This is the oldest intuition about communication: that meaning lives not in the presence of the signal but in the structured pattern by which the signal varies. Speech is wave-modulation. Music is wave-modulation. The signature of an organism's heartbeat is wave-modulation. What the ear hears as tonality — pitch and amplitude — is one resolution of this modulation; what the ear cannot resolve are the finer-grained structural features of the wave's geometry that nonetheless carry information for any apparatus tuned to read them.
The present work takes this intuition and lifts it to architectural-class register. The communication between a master operator and its admitted components — the substrate-level mechanism by which the system's pre-declared direction W_S reaches the components' Will-Embeddings {W(uᵢ)} — is not symbolic. Components do not receive tokens. They resonate with the pulsation signature of the system to which they are admitted. The signature is the wave-modulation pattern of the system's pulse. The admission predicate is the resonance compatibility between component and signature.
This is not merely metaphorical within the corpus register: the objects involved are typed as formal corpus objects, even where substrate-physical realisations remain owed. ONTOΣ X formalised the pulsation primitive: the admissible interior of a bounded adaptive system breathes — expansion and contraction phases alternate, and the asymmetry between them along three dimensions (duration, amplitude, direction) constitutes a structural signature that carries navigational information beyond pure budget monitoring. The present work makes one further move: it extends X's pulsation framework from a within-system phase-awareness primitive to an inter-layer admission channel — the mechanism by which the system's pulse-signature mediates between the master operator's pre-declared commitment and the components' admitted operations.
1.2 The gap XIII left open
ONTOΣ XIII fixed the architectural-class register of the master operator: a system-level formal object with explicit type-signature (S, W_S, A_S) carrying pre-declared direction; an admission cascade running direction-down through CC-WE's joint-admissibility check; a non-derivability proposition establishing that W_S is not recoverable from component Will-Embeddings alone. What XIII left unspecified — explicitly named as continuing-programme item §9 bullet 1 — is how the carrying happens at substrate level. The architectural register fixed the what of the cascade (master operator on top, components below, direction-down arrow) without specifying the how of the propagation (the substrate-level mechanism by which A_S reaches {W(uᵢ)}).
The gap is not cosmetic. A reader inclined to fill it with the bottom-up reading (admission as aggregation, signal as token-message, communication as decoding) finds the gap and bridges it the wrong way; XIII's Proposition XIII.1.1 (non-derivability) is precisely the formal refusal of that bridge, but it leaves the right bridge unspecified.

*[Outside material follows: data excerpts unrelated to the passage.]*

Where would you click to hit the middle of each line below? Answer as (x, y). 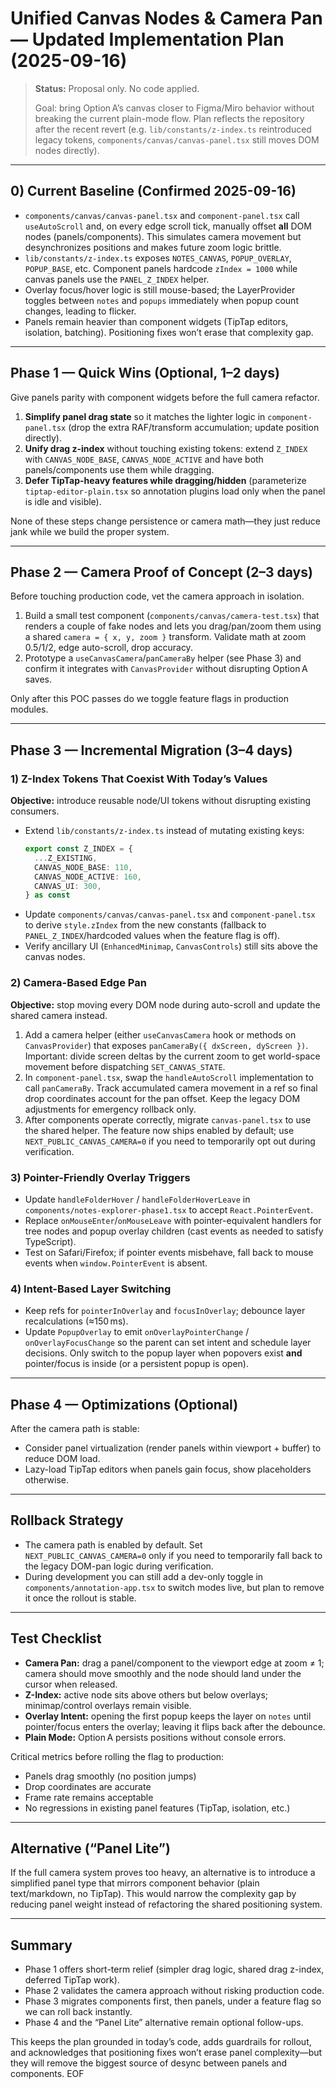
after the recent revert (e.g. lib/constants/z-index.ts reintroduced (173, 129)
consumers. (35, 811)
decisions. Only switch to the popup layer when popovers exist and (163, 1353)
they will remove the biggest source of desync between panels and (149, 2063)
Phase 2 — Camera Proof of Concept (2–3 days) (161, 572)
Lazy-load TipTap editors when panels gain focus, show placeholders (168, 1469)
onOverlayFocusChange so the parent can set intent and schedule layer (168, 1343)
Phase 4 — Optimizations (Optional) (124, 1404)

ONTOΣ XIII.1 closes the architectural-class register of the gap by identifying the right type-discipline as the pulsation channel of ONTOΣ X; substrate-specific physical realisations of this register remain owed. The closure is structural: X's primitives (the three-dimensional signature of amplitude / duration / direction asymmetries per X §IV; the cycle-phase category per X §III; phase-aware will per X §VII; phase-blindness as defect per X §VI) are precisely the substrate-level vocabulary XIII's W_S mapsto A_S admission cascade needs. Combined with XIII's master operator typing, X's pulsation primitives become the substrate-level realisation of the admission predicate.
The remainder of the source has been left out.